Sessão Plenária de 27 de março de 2024 - Eleição e posse do Presidente da Assembleia da República, José Pedro Aguiar-Branco

Portugal à deriva: direita corre o risco de desperdiçar oportunidade histórica

Portugal vive um momento político paradoxal. Nunca como hoje o espaço político da direita dispôs de uma representação parlamentar tão significativa e, simultaneamente, nunca pareceu tão incapaz de transformar essa força num verdadeiro projeto de governação para o país.

A maioria existente na Assembleia da República está a esfrangalhar-se perante os olhos dos portugueses. Não por falta de números, mas por falta de liderança, de visão e de capacidade de mobilização. O país assiste a uma sucessão de erros políticos, falhas de coordenação, crises de comunicação e conflitos que enfraquecem diariamente a confiança dos cidadãos nas instituições e nos seus representantes.

Enquanto os portugueses enfrentam dificuldades crescentes para aceder à habitação, veem os serviços públicos degradarem-se e sentem uma economia incapaz de gerar prosperidade para a classe média, a resposta política tem sido marcada pela ausência de rumo. A governação parece navegar ao sabor das circunstâncias, sem uma estratégia clara para o futuro e sem a coragem reformista que o momento exige.
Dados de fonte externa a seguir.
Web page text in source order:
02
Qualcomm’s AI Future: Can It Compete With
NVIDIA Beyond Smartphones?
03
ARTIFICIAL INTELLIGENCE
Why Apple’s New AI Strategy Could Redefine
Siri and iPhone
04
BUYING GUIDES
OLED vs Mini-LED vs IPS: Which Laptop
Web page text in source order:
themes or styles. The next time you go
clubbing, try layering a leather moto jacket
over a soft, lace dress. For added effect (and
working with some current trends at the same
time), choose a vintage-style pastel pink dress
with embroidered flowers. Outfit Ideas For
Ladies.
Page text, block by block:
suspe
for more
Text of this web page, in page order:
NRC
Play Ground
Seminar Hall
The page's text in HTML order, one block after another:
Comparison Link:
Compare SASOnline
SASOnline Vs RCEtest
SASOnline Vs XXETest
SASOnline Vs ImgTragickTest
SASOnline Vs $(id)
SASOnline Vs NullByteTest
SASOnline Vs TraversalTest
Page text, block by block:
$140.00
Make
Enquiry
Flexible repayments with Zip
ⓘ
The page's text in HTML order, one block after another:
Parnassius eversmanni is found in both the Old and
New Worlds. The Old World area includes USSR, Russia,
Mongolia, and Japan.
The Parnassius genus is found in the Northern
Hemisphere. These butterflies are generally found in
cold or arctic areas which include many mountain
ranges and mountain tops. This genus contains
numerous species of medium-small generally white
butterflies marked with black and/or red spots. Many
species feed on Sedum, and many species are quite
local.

O problema não é apenas governativo. É sobretudo político. Falta uma liderança capaz de unir, de inspirar e de construir pontes dentro do próprio espaço da direita democrática. Falta alguém que compreenda que a fragmentação e o sectarismo são o caminho mais rápido para a derrota. Falta uma figura que coloque o interesse nacional acima das agendas pessoais, dos cálculos partidários e das guerras de fação.
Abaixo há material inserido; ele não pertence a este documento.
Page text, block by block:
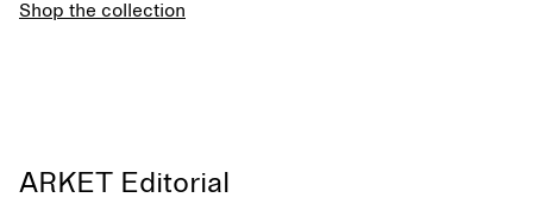
Shop the collection
ARKET Editorial
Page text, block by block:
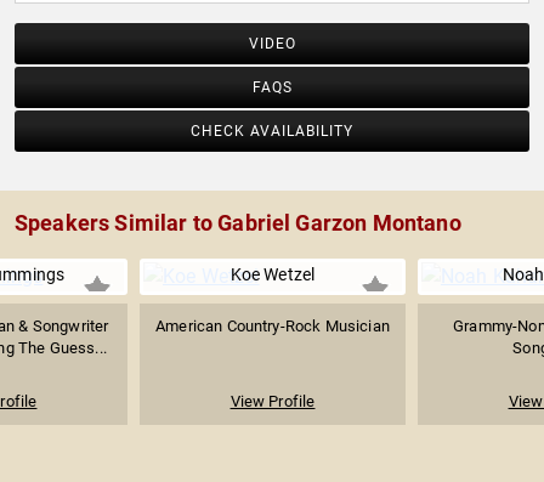
VIDEO
FAQS
CHECK AVAILABILITY
Speakers Similar to Gabriel Garzon Montano
& Songwriter
The Guess...
Koe Wetzel
American Country-Rock Musician
View Profile
Grammy-
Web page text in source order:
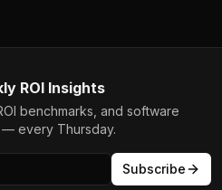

Se nada mudar, a direita arrisca-se a desperdiçar uma oportunidade histórica. Pior ainda, poderá abrir caminho ao regresso de uma esquerda que, apesar dos seus erros e contradições, continua a beneficiar sempre que os seus adversários se revelam incapazes de governar com competência e sentido de Estado.

É tempo de dizer claramente que Portugal precisa de uma alternativa mais ampla do que os atuais enquadramentos partidários. Há milhares de portugueses que já não se identificam com as bandeiras existentes, que recusam os radicalismos e que procuram uma plataforma política séria, reformista, patriótica e agregadora. Um espaço capaz de reunir moderados, independentes, reformistas e todos aqueles que acreditam que o país merece mais do que a mediocridade política que tem dominado os últimos anos.

O futuro exige coragem para romper com o conformismo. Exige uma liderança forte, credível e mobilizadora. Exige um projeto nacional que una em vez de dividir, que reforme em vez de remendar e que coloque Portugal acima dos interesses particulares.

A história ensina-nos que as oportunidades políticas não são eternas. Quando os líderes falham, os povos procuram alternativas. E Portugal está cada vez mais próximo desse momento.

Zeferino Boal define-se, ele próprio, como um cidadão, angolano e português, livre pensador e de ação cívica. Com carreira militar na FAP e formação na área da gestão, desempenhou funções públicas, políticas, desportivas e privadas de que se orgulha de terem sido marcadas sempre pela dedicação e responsabilidade.